Qu’est-ce que le cycle de vie de la gestion des vulnérabilités ?

Chaque mois, le National Institute of Standards and Technology (NIST) ajoute plus de 2 000 nouvelles vulnérabilités de sécurité à la National Vulnerability Database. Les équipes de sécurité n'ont pas besoin de suivre toutes ces vulnérabilités, mais elles ont besoin d'un moyen d'identifier et de résoudre celles qui représentent une menace potentielle pour leurs systèmes. C’est à cela que sert le cycle de vie de la gestion des vulnérabilités.

Une phase classique du cycle de vie comporte cinq étapes :

1. Inventaire des actifs et évaluation de la vulnérabilité.
2. Hiérarchisation des vulnérabilités
3. Résolution des vulnérabilités.
4. Vérification et surveillance.
5. Rapports et améliorations.

Le cycle de vie de la gestion des vulnérabilités permet aux organisations d’améliorer leur posture de sécurité en adoptant une approche plus stratégique de la gestion des vulnérabilités. Au lieu de réagir aux nouvelles vulnérabilités dès qu’elles apparaissent, les équipes de sécurité recherchent activement les failles de leurs systèmes. Les organisations peuvent identifier les vulnérabilités les plus critiques et se protéger avant que les acteurs de la menace ne frappent.

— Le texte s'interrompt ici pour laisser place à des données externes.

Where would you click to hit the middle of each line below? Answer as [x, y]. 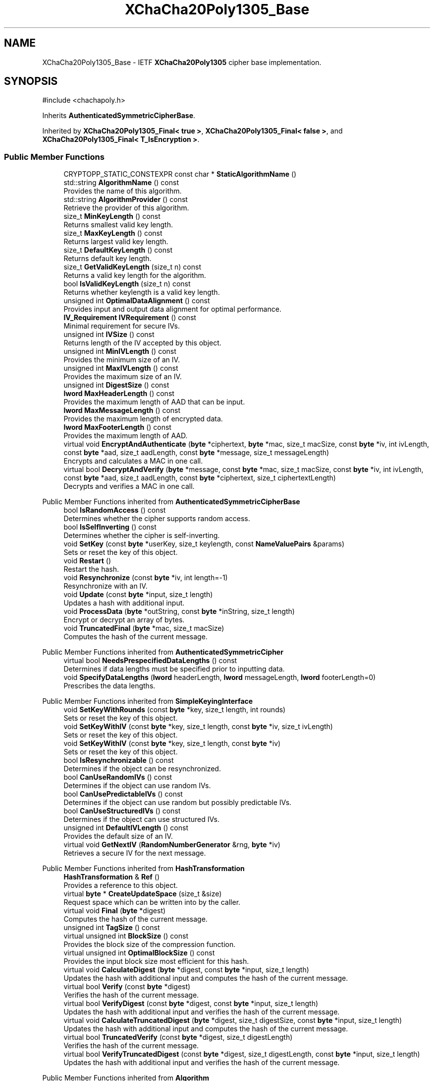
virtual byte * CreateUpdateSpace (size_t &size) [143, 894]
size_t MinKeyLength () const [112, 216]
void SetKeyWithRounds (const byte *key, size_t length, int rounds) [175, 710]
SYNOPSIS [31, 81]
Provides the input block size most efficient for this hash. [156, 961]
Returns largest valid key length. [116, 242]
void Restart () [87, 561]
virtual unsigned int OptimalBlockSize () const [139, 953]

Une vulnérabilité est une faille de sécurité dans la structure, la fonction ou la mise en œuvre d'un réseau ou d'un actif que les hackers peuvent exploiter pour nuire à une entreprise.

Des vulnérabilités peuvent résulter de défauts fondamentaux dans le développement d'un actif. Ce fut le cas de la célèbre vulnérabilité Log4J, où des erreurs de codage dans une bibliothèque Java populaire permettaient aux hackers d’exécuter à distance des logiciels malveillants sur les ordinateurs des victimes. D’autres vulnérabilités sont causées par une erreur humaine, comme un compartiment de stockage cloud mal configuré qui expose des données sensibles sur le réseau Internet public.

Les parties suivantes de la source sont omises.